PROMPT: After dropping the pictures, give again exactly the lines of the data from its first line through the line with "Attach (26, 491)", which is included as well.

━━━ AVAILABLE DATA ━━━

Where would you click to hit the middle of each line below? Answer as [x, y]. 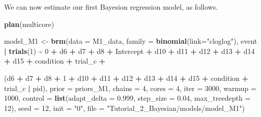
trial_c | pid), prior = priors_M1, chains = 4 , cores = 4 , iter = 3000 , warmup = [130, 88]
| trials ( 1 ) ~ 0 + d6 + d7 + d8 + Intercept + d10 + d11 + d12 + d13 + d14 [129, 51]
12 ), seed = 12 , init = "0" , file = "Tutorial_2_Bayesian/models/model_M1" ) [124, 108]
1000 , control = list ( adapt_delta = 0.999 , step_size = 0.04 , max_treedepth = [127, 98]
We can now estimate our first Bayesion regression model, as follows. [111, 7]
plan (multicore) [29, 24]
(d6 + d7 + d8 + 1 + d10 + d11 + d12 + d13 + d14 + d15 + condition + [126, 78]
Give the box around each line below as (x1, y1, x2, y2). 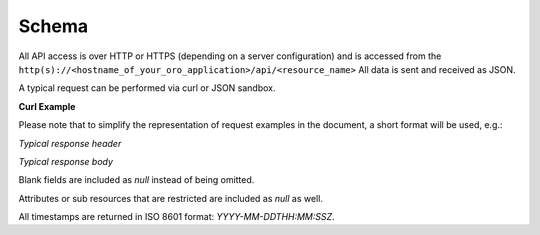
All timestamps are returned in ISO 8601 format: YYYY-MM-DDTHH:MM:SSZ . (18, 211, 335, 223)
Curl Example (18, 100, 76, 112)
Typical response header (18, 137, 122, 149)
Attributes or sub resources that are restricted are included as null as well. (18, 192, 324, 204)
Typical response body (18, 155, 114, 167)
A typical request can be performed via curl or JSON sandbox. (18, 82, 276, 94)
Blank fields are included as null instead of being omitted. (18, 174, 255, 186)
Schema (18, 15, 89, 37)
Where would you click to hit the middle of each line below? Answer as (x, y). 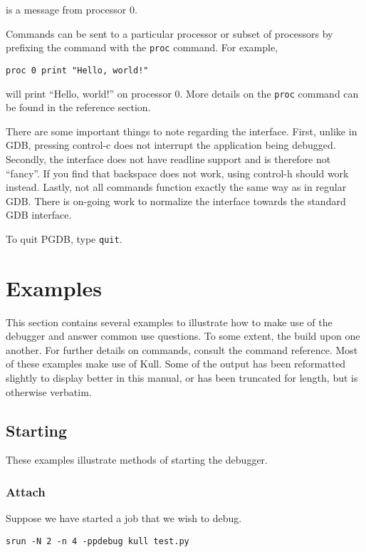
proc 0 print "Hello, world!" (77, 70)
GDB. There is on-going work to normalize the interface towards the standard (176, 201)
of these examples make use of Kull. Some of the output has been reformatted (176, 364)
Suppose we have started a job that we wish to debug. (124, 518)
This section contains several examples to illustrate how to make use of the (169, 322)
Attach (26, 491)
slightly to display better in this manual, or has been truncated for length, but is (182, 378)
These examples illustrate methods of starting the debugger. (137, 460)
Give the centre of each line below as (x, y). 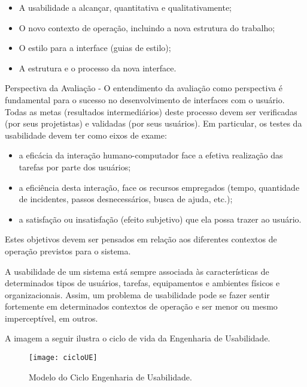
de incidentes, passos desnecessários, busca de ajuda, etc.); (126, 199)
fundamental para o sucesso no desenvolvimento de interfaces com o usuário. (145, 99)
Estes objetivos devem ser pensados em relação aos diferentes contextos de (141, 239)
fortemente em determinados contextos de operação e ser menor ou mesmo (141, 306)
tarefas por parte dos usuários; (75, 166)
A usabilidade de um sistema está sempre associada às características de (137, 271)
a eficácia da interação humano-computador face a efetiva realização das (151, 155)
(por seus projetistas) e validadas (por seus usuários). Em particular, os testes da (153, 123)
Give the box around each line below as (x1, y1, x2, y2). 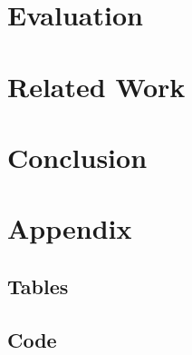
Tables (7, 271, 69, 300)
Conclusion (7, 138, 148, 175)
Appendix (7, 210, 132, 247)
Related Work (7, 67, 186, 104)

━━━

EXERCISE RESULT:
Where would you click to hit the middle of each line below? Answer as [x, y]. 
trial_c | pid), prior = priors_M1, chains = 4 , cores = 4 , iter = 3000 , warmup = [130, 88]
| trials ( 1 ) ~ 0 + d6 + d7 + d8 + Intercept + d10 + d11 + d12 + d13 + d14 [129, 51]
12 ), seed = 12 , init = "0" , file = "Tutorial_2_Bayesian/models/model_M1" ) [124, 108]
1000 , control = list ( adapt_delta = 0.999 , step_size = 0.04 , max_treedepth = [127, 98]
We can now estimate our first Bayesion regression model, as follows. [111, 7]
plan (multicore) [29, 24]
(d6 + d7 + d8 + 1 + d10 + d11 + d12 + d13 + d14 + d15 + condition + [126, 78]
Give the box around each line below as (x1, y1, x2, y2). 
All timestamps are returned in ISO 8601 format: YYYY-MM-DDTHH:MM:SSZ . (18, 211, 335, 223)
Curl Example (18, 100, 76, 112)
Typical response header (18, 137, 122, 149)
Attributes or sub resources that are restricted are included as null as well. (18, 192, 324, 204)
Typical response body (18, 155, 114, 167)
A typical request can be performed via curl or JSON sandbox. (18, 82, 276, 94)
Blank fields are included as null instead of being omitted. (18, 174, 255, 186)
Schema (18, 15, 89, 37)
Where would you click to hit the middle of each line below? Answer as (x, y). 
proc 0 print "Hello, world!" (77, 70)
GDB. There is on-going work to normalize the interface towards the standard (176, 201)
of these examples make use of Kull. Some of the output has been reformatted (176, 364)
Suppose we have started a job that we wish to debug. (124, 518)
This section contains several examples to illustrate how to make use of the (169, 322)
Attach (26, 491)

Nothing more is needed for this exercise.